Discovery of mechanism of neurodegeneration in Alzheimer's disease

Tiny, toxic protein particles severely disrupt neurotransmission and inhibit delivery of key proteins in Alzheimer's disease, two separate studies by Marine Biological Laboratory (MBL) researchers have found.

The particles are minute clumps of amyloid beta, which has long been known to accumulate and form plaques in the brain of Alzheimer's patients.

"These small particles that haven't aggregated into plaques—these are increasingly being seen as the really toxic species of amyloid beta," says Scott Brady of University of Illinois College of Medicine, who has been an MBL investigator since 1982.

Brady and his colleagues found that these particles inhibit neurons from communicating with each other and with other target cells in the body.

"The disease symptoms for Alzheimer's are associated not with the death of the neurons – that is a very late event – but with the loss of functional connections. It's when the neuron is no longer talking to its targets that you start to get the memory deficits and dementia associated with the disease," Brady says.

The amyloid beta particles activate an enzyme, CK2, which in turn disrupts the "fast axonal transport" system inside the neuron, Brady found. This transport system has motor proteins that move various kinds of cargo (including neurotransmitters and the associated protein machinery for their release) from place to place in the neuron on microtubule tracks.

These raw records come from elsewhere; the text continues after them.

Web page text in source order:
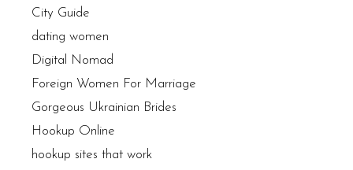
City Guide
dating women
Digital Nomad
Foreign Women For Marriage
Gorgeous Ukrainian Brides
Hookup Online
hookup sites that work
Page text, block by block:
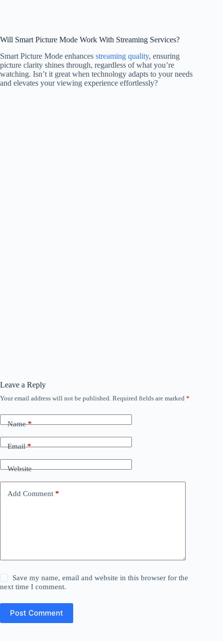
Will Smart Picture Mode Work With Streaming Services?
Smart Picture Mode enhances streaming quality, ensuring
picture clarity shines through, regardless of what you’re
watching. Isn’t it great when technology adapts to your needs
and elevates your viewing experience effortlessly?
Leave a Reply
Your email address will not be published. Required fields are marked *
Name*
Email*
Website
Add Comment *
Save my name, email and website in this browser for the
next time I comment.
Post Comment
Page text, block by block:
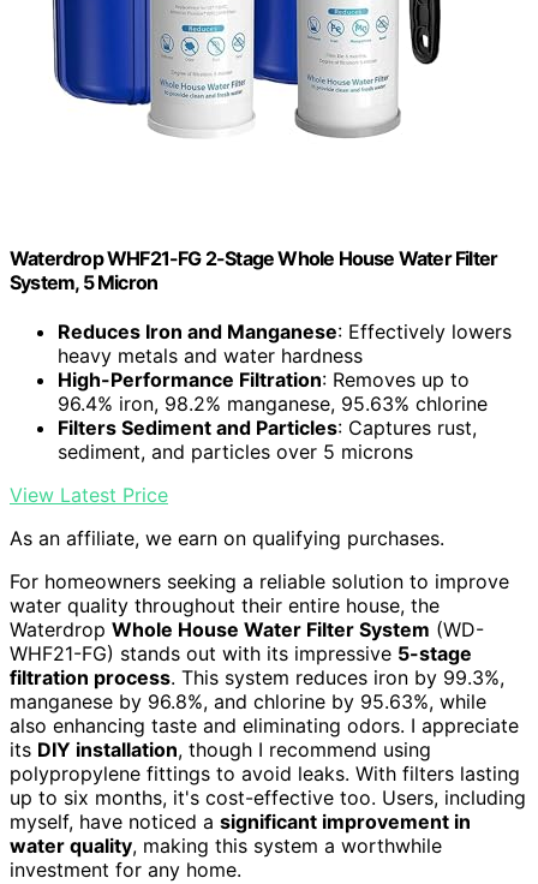
Waterdrop WHF21-FG 2-Stage Whole House Water Filter
System, 5 Micron
Reduces Iron and Manganese: Effectively lowers
heavy metals and water hardness
High-Performance Filtration: Removes up to
96.4% iron, 98.2% manganese, 95.63% chlorine
Filters Sediment and Particles: Captures rust,
sediment, and particles over 5 microns
View Latest Price
As an affiliate, we earn on qualifying purchases.
For homeowners seeking a reliable solution to improve
water quality throughout their entire house, the
Waterdrop Whole House Water Filter System (WD-
WHF21-FG) stands out with its impressive 5-stage
filtration process. This system reduces iron by 99.3%,
manganese by 96.8%, and chlorine by 95.63%, while
also enhancing taste and eliminating odors. I appreciate
its DIY installation, though I recommend using
polypropylene fittings to avoid leaks. With filters lasting
up to six months, it's cost-effective too. Users, including
myself, have noticed a significant improvement in
water quality, making this system a worthwhile
investment for any home.

Brady's findings are complemented by a new study by Rudolfo Llinás of New York University School of Medicine. Brady and Llinás both conduct neuroscience research at the MBL using the giant nerve cell of the Woods Hole squid, Loligo paeleii, as a model system.

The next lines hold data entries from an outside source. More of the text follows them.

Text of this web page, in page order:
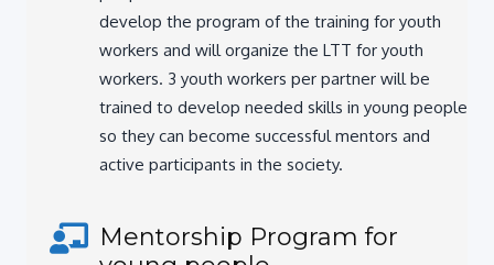
workers and will organize the LTT for youth
workers. 3 youth workers per partner will be
trained to develop needed skills in young people,
so they can become successful mentors and
active participants in the society.
young people
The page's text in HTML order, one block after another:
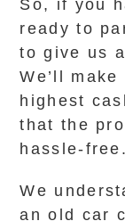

Llinás found that activation of CK2 blocks neurotransmission at the synapse – the point where the neuron connects to its target.

"Disruptions in the fast axonal transport system are probably key elements in the pathogenesis of Alzheimer's and other adult-onset neurodegenerative diseases, such as Parkinson's and ALS," says Brady. "It doesn't mean that is the only thing going on, or that it is the triggering feature of the disease. But we do know that changes in the fast axonal transport system are sufficient to cause the 'dying back' of neurons that is characteristic of these diseases."

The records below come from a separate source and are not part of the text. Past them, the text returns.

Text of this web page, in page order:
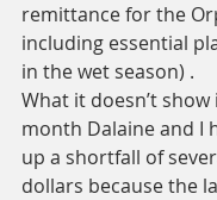
remittance for the
including essential
in the wet season) .
What it doesn’t
month Dalaine and I
up a shortfall of
dollars because the

The new findings suggest the possibility of designing a drug to inhibit CK2 activation in Alzheimer's patients. However, a prior study by Brady found that activation of another enzyme, GSK3, in Alzheimer's also disrupts the fast axonal transport system. It may therefore be necessary to inhibit both enzymes.

"There haven't yet been any therapies designed for Alzheimer's with the idea of protecting the fast axonal transport system," says Brady. "But if there were, they would have to inhibit the activation of both CK2 and GSK3. We can't think of it as a single thing going wrong. There are several things going wrong."